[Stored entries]
....
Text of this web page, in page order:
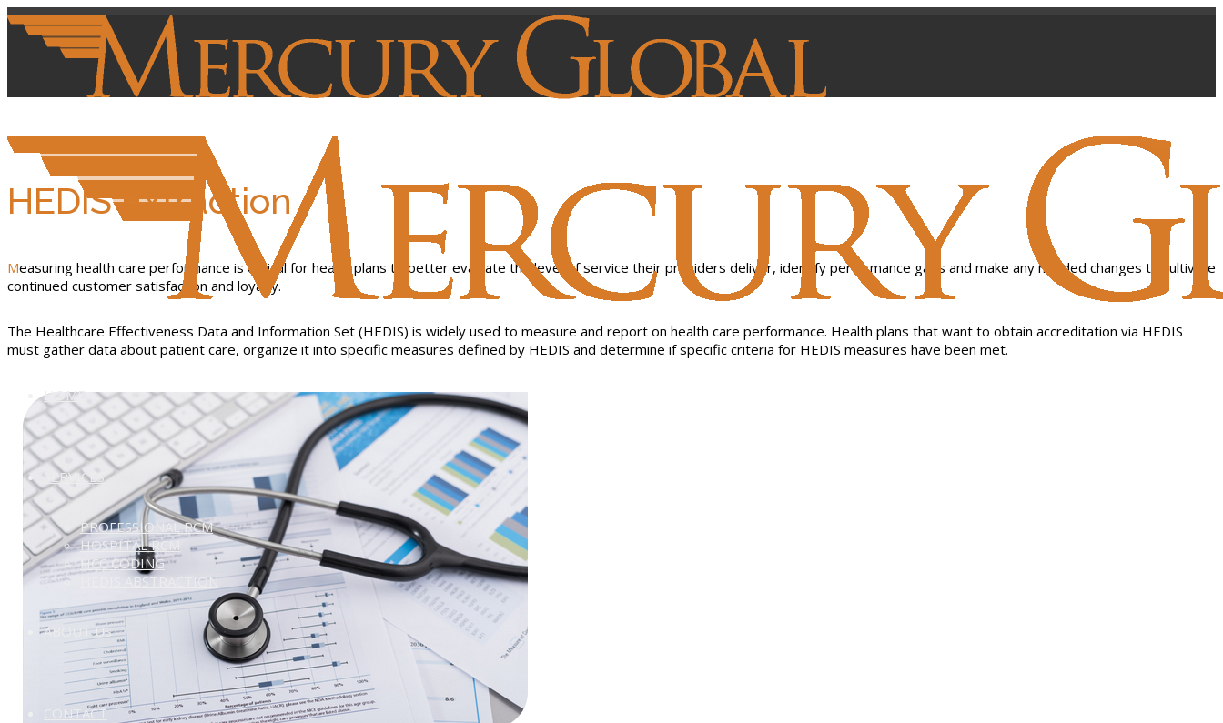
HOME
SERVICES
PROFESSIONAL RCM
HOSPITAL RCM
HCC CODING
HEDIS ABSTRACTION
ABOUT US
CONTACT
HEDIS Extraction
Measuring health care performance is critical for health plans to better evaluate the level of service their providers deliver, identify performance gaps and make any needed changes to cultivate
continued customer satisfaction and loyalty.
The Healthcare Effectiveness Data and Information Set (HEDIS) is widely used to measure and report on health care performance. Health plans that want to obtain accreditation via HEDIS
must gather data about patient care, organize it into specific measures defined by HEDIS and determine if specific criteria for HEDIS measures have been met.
....
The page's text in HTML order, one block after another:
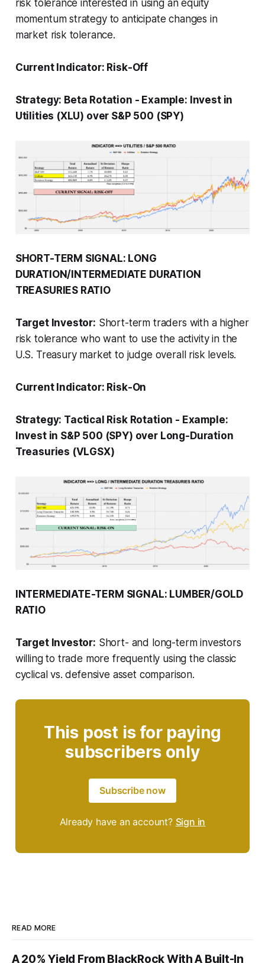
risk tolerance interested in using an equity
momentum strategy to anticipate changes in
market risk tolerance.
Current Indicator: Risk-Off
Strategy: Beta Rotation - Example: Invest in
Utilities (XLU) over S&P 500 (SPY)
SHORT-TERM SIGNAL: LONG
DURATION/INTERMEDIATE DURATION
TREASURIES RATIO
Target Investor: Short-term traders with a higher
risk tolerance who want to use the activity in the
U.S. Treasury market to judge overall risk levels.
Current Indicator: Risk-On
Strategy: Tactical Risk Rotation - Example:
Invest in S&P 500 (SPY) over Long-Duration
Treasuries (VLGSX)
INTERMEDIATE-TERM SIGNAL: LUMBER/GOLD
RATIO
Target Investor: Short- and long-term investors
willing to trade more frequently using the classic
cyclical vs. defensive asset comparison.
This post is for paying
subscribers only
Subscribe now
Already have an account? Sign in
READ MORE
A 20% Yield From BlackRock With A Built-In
....
▸ Exercise requirements
Write out only the lines that run from the line containing "Measuring health care" through the line containing "must gather data", both included, exactly as they appear above.

▸ Solution to the exercise
Measuring health care performance is critical for health plans to better evaluate the level of service their providers deliver, identify performance gaps and make any needed changes to cultivate
continued customer satisfaction and loyalty.
The Healthcare Effectiveness Data and Information Set (HEDIS) is widely used to measure and report on health care performance. Health plans that want to obtain accreditation via HEDIS
must gather data about patient care, organize it into specific measures defined by HEDIS and determine if specific criteria for HEDIS measures have been met.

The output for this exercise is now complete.